Instructions to follow:
What is needed is a copy of each line in the listing below that contains "veterinary".

Data under study:
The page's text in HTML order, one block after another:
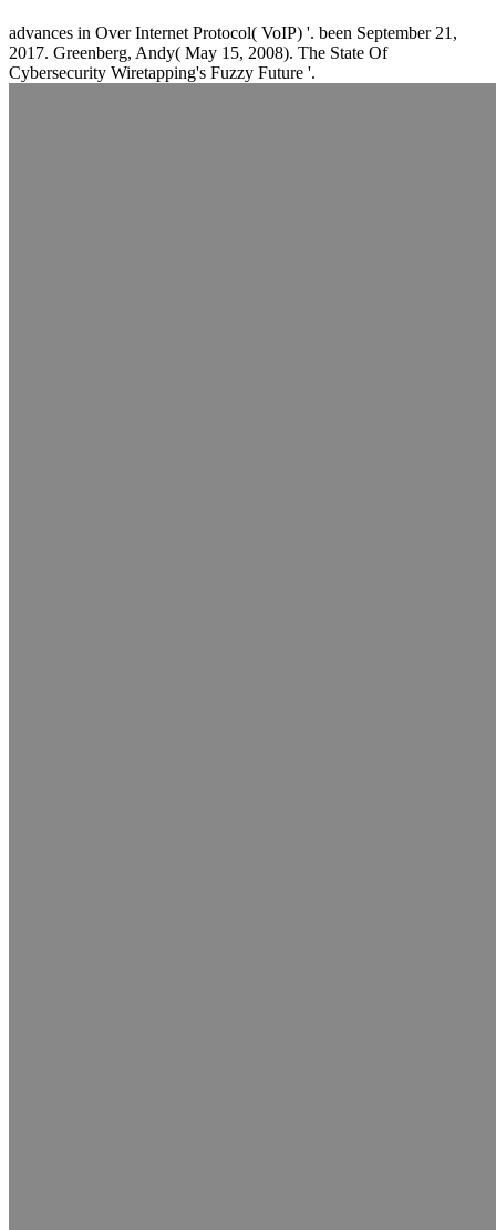
advances in Over Internet Protocol( VoIP) '. been September 21,
2017. Greenberg, Andy( May 15, 2008). The State Of
Cybersecurity Wiretapping's Fuzzy Future '.
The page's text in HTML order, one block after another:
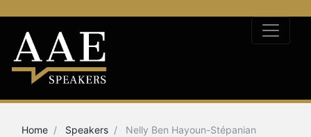
Home Speakers Nelly Ben Hayoun-Stépanian
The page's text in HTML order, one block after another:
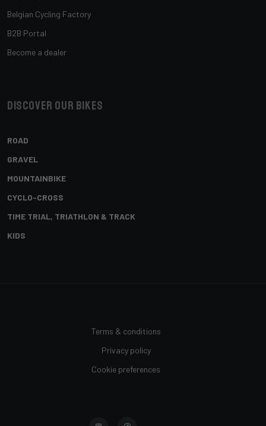
Belgian Cycling Factory
B2B Portal
Become a dealer
Discover our bikes
ROAD
GRAVEL
MOUNTAINBIKE
CYCLO-CROSS
TIME TRIAL, TRIATHLON & TRACK
KIDS
Terms & conditions
Privacy policy
Cookie preferences
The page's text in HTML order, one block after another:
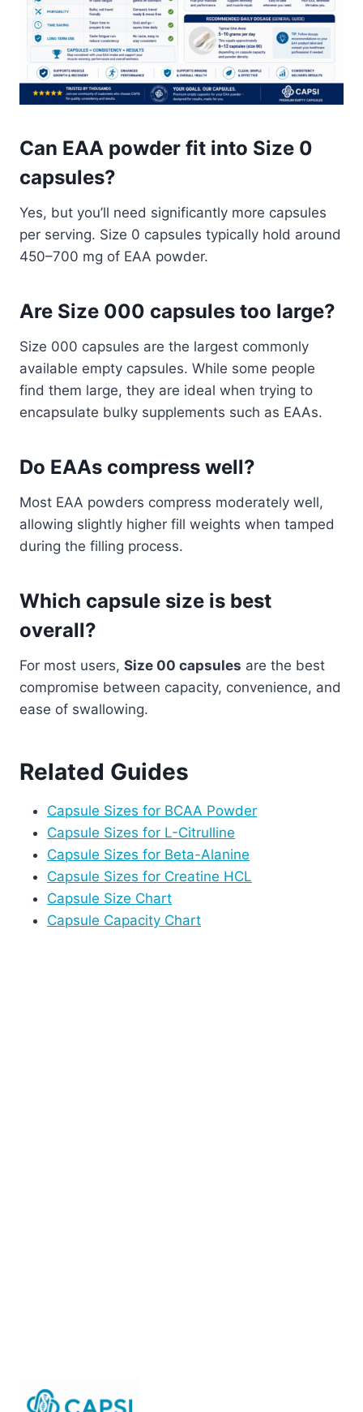
Can EAA powder fit into Size 0
capsules?
Yes, but you’ll need significantly more capsules
per serving. Size 0 capsules typically hold around
450–700 mg of EAA powder.
Are Size 000 capsules too large?
Size 000 capsules are the largest commonly
available empty capsules. While some people
find them large, they are ideal when trying to
encapsulate bulky supplements such as EAAs.
Do EAAs compress well?
Most EAA powders compress moderately well,
allowing slightly higher fill weights when tamped
during the filling process.
Which capsule size is best
overall?
For most users, Size 00 capsules are the best
compromise between capacity, convenience, and
ease of swallowing.
Related Guides
Capsule Sizes for BCAA Powder
Capsule Sizes for L-Citrulline
Capsule Sizes for Beta-Alanine
Capsule Sizes for Creatine HCL
Capsule Size Chart
Capsule Capacity Chart
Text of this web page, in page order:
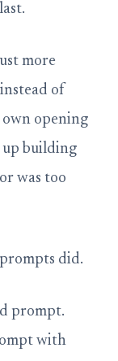
more
of
opening
up building
was too
did.
prompt.
with
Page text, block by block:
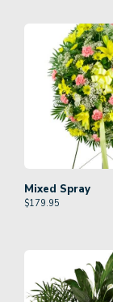
Mixed Spray
$179.95
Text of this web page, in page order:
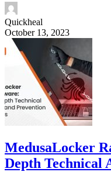
Quickheal
October 13, 2023
MedusaLocker
Depth Technical
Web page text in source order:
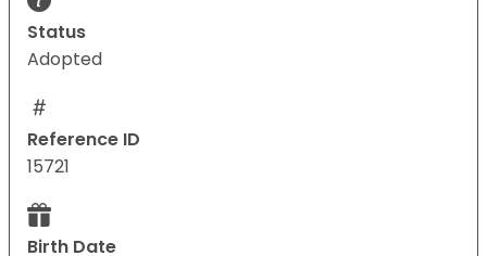
Status
Adopted
Reference ID
15721
Birth Date
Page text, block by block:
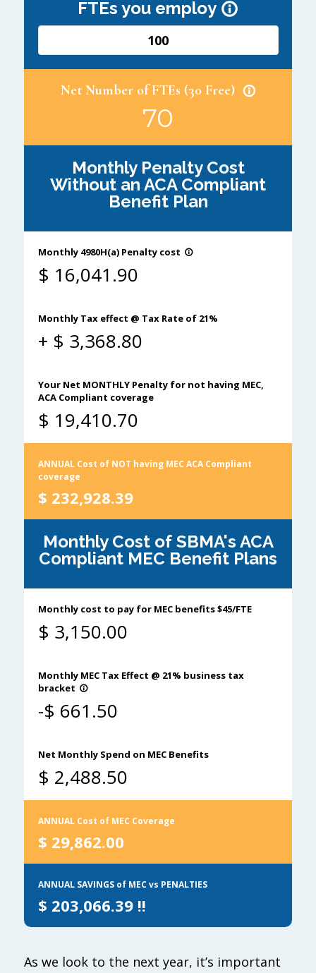
FTEs you employ info_outline
Net Number of FTEs (30 Free) info_outline
70
Monthly 4980H(a) Penalty cost info_outline
$ 16,041.90
Monthly Tax effect @ Tax Rate of 21%
+ $ 3,368.80
Your Net MONTHLY Penalty for not having MEC,
ACA Compliant coverage
$ 19,410.70
Monthly Cost of SBMA's ACA
Compliant MEC Benefit Plans
Monthly cost to pay for MEC benefits $45/FTE
$ 3,150.00
Monthly MEC Tax Effect @ 21% business tax
bracket info_outline
-$ 661.50
ANNUAL Cost of NOT having MEC ACA Compliant
coverage
$ 232,928.39
Net Monthly Spend on MEC Benefits
$ 2,488.50
ANNUAL Cost of MEC Coverage
$ 29,862.00
Monthly Penalty Cost
Without an ACA Compliant
Benefit Plan
ANNUAL SAVINGS of MEC vs PENALTIES
$ 203,066.39 !!
As we look to the next year, it’s important
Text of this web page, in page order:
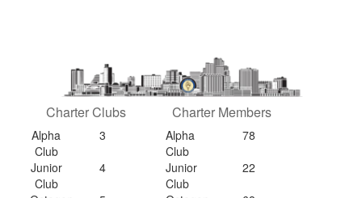
Charter Clubs
Alpha
Club
3
Junior
Club
4
Charter Members
Alpha
Club
78
Junior
Club
22
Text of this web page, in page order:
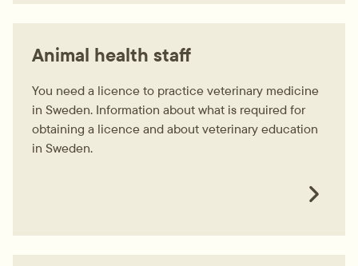
Animal health staff
You need a licence to practice veterinary medicine
in Sweden. Information about what is required for
obtaining a licence and about veterinary education
in Sweden.
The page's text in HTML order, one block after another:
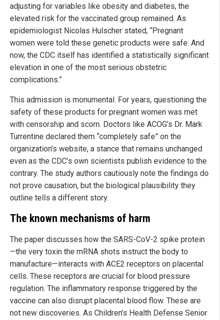
adjusting for variables like obesity and diabetes, the
elevated risk for the vaccinated group remained. As
epidemiologist Nicolas Hulscher stated, “Pregnant
women were told these genetic products were safe. And
now, the CDC itself has identified a statistically significant
elevation in one of the most serious obstetric
complications.”
This admission is monumental. For years, questioning the
safety of these products for pregnant women was met
with censorship and scorn. Doctors like ACOG’s Dr. Mark
Turrentine declared them “completely safe” on the
organization’s website, a stance that remains unchanged
even as the CDC’s own scientists publish evidence to the
contrary. The study authors cautiously note the findings do
not prove causation, but the biological plausibility they
outline tells a different story.
The known mechanisms of harm
The paper discusses how the SARS-CoV-2 spike protein
—the very toxin the mRNA shots instruct the body to
manufacture—interacts with ACE2 receptors on placental
cells. These receptors are crucial for blood pressure
regulation. The inflammatory response triggered by the
vaccine can also disrupt placental blood flow. These are
not new discoveries. As Children’s Health Defense Senior
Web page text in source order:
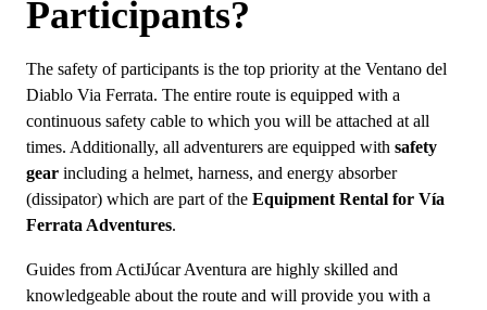
Participants?
The safety of participants is the top priority at the Ventano del
Diablo Via Ferrata. The entire route is equipped with a
continuous safety cable to which you will be attached at all
times. Additionally, all adventurers are equipped with safety
gear including a helmet, harness, and energy absorber
(dissipator) which are part of the Equipment Rental for Vía
Ferrata Adventures.
Guides from ActiJúcar Aventura are highly skilled and
knowledgeable about the route and will provide you with a
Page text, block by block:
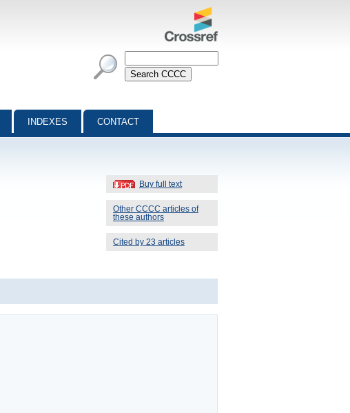
INDEXES CONTACT
Buy full text
Other CCCC articles of
these authors
Cited by 23 articles
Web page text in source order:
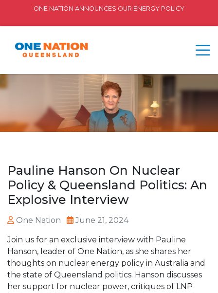
ONE NATION ANNOUNCES OUR ENERGY POLICY
Pauline Hanson On Nuclear
Policy & Queensland Politics: An
Explosive Interview
One Nation June 21, 2024
Join us for an exclusive interview with Pauline
Hanson, leader of One Nation, as she shares her
thoughts on nuclear energy policy in Australia and
the state of Queensland politics. Hanson discusses
her support for nuclear power, critiques of LNP
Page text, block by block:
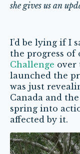
she gives us an
I’d be lying if I
the progress of
Challenge over
launched the
was just
Canada and
spring into
affected by it.
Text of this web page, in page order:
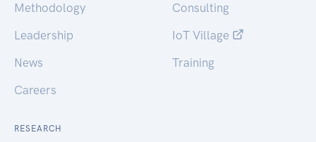
Methodology
Leadership
News
Careers
Consulting
IoT Village
Training
RESEARCH
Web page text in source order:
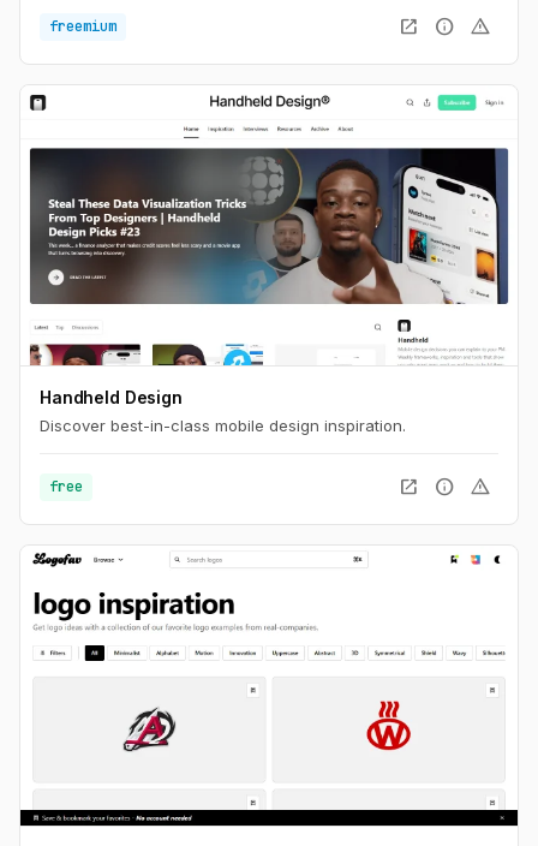
freemium open_in_new info warning
Handheld Design
Discover best-in-class mobile design inspiration.
free open_in_new info warning
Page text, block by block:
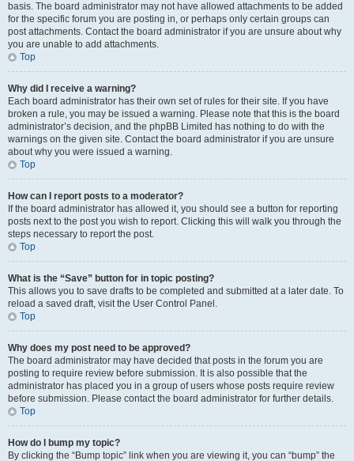
basis. The board administrator may not have allowed attachments to be added
for the specific forum you are posting in, or perhaps only certain groups can
post attachments. Contact the board administrator if you are unsure about why
you are unable to add attachments.
Top
Why did I receive a warning?
Each board administrator has their own set of rules for their site. If you have
broken a rule, you may be issued a warning. Please note that this is the board
administrator’s decision, and the phpBB Limited has nothing to do with the
warnings on the given site. Contact the board administrator if you are unsure
about why you were issued a warning.
Top
How can I report posts to a moderator?
If the board administrator has allowed it, you should see a button for reporting
posts next to the post you wish to report. Clicking this will walk you through the
steps necessary to report the post.
Top
What is the “Save” button for in topic posting?
This allows you to save drafts to be completed and submitted at a later date. To
reload a saved draft, visit the User Control Panel.
Top
Why does my post need to be approved?
The board administrator may have decided that posts in the forum you are
posting to require review before submission. It is also possible that the
administrator has placed you in a group of users whose posts require review
before submission. Please contact the board administrator for further details.
Top
How do I bump my topic?
By clicking the “Bump topic” link when you are viewing it, you can “bump” the
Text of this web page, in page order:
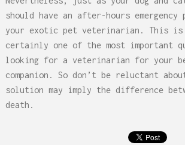
should have an after-hours emergency
your exotic pet veterinarian. This is
certainly one of the most important
looking for a veterinarian for your
companion. So don’t be reluctant
solution may imply the difference
death.
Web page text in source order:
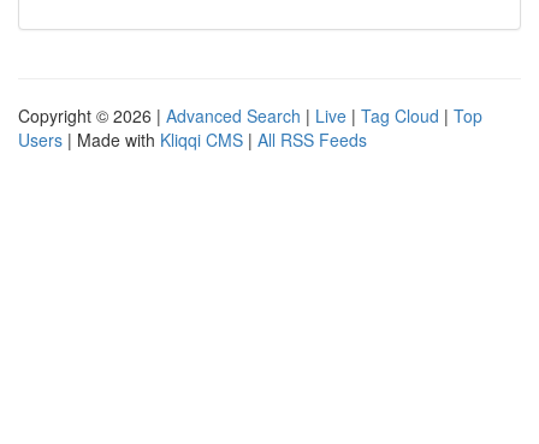
Copyright © 2026 | Advanced Search | Live | Tag Cloud | Top
Users | Made with Kliqqi CMS | All RSS Feeds
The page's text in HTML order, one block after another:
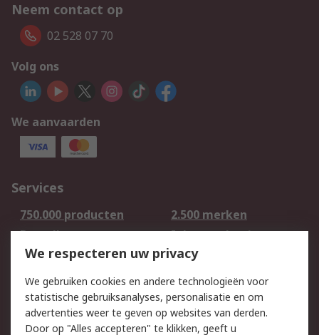
Neem contact op
02 528 07 70
Volg ons
We aanvaarden
Services
750.000 producten
2.500 merken
Bestellen
Inkoopoplossingen
Retouren
Technisch advies
Track & Trace
Wettelijk
We respecteren uw privacy
We gebruiken cookies en andere technologieën voor
statistische gebruiksanalyses, personalisatie en om
advertenties weer te geven op websites van derden.
Door op "Alles accepteren" te klikken, geeft u
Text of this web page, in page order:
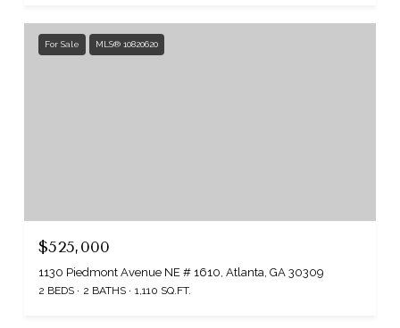
For Sale MLS® 10820620
$525,000
1130 Piedmont Avenue NE # 1610, Atlanta, GA 30309
2 BEDS 2 BATHS 1,110 SQ.FT.
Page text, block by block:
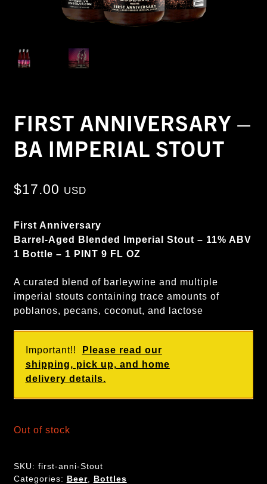
FIRST ANNIVERSARY –
BA IMPERIAL STOUT
$17.00 USD
First Anniversary
Barrel-Aged Blended Imperial Stout – 11% ABV
1 Bottle – 1 PINT 9 FL OZ
A curated blend of barleywine and multiple
imperial stouts containing trace amounts of
poblanos, pecans, coconut, and lactose
Important!!
Please read our
shipping, pick up, and home
delivery details.
Out of stock
SKU: first-anni-Stout
Categories: Beer, Bottles
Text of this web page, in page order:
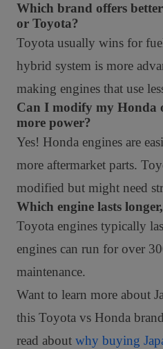
Which brand offers
or Toyota?
Toyota usually wins for
hybrid system is more
making engines that use
Can I modify my Honda
more power?
Yes! Honda engines are
more aftermarket parts.
modified but might need
Which engine lasts
Toyota engines typically
engines can run for over
maintenance.
Want to learn more about
this Toyota vs Honda
read about why buying
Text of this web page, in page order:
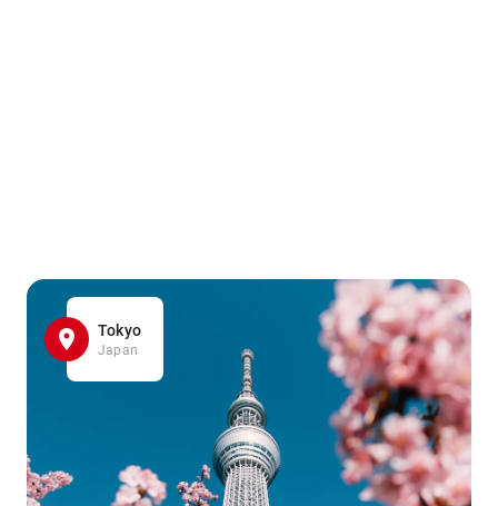
Tokyo
Japan

Answer section:
You need a licence to practice veterinary medicine
obtaining a licence and about veterinary education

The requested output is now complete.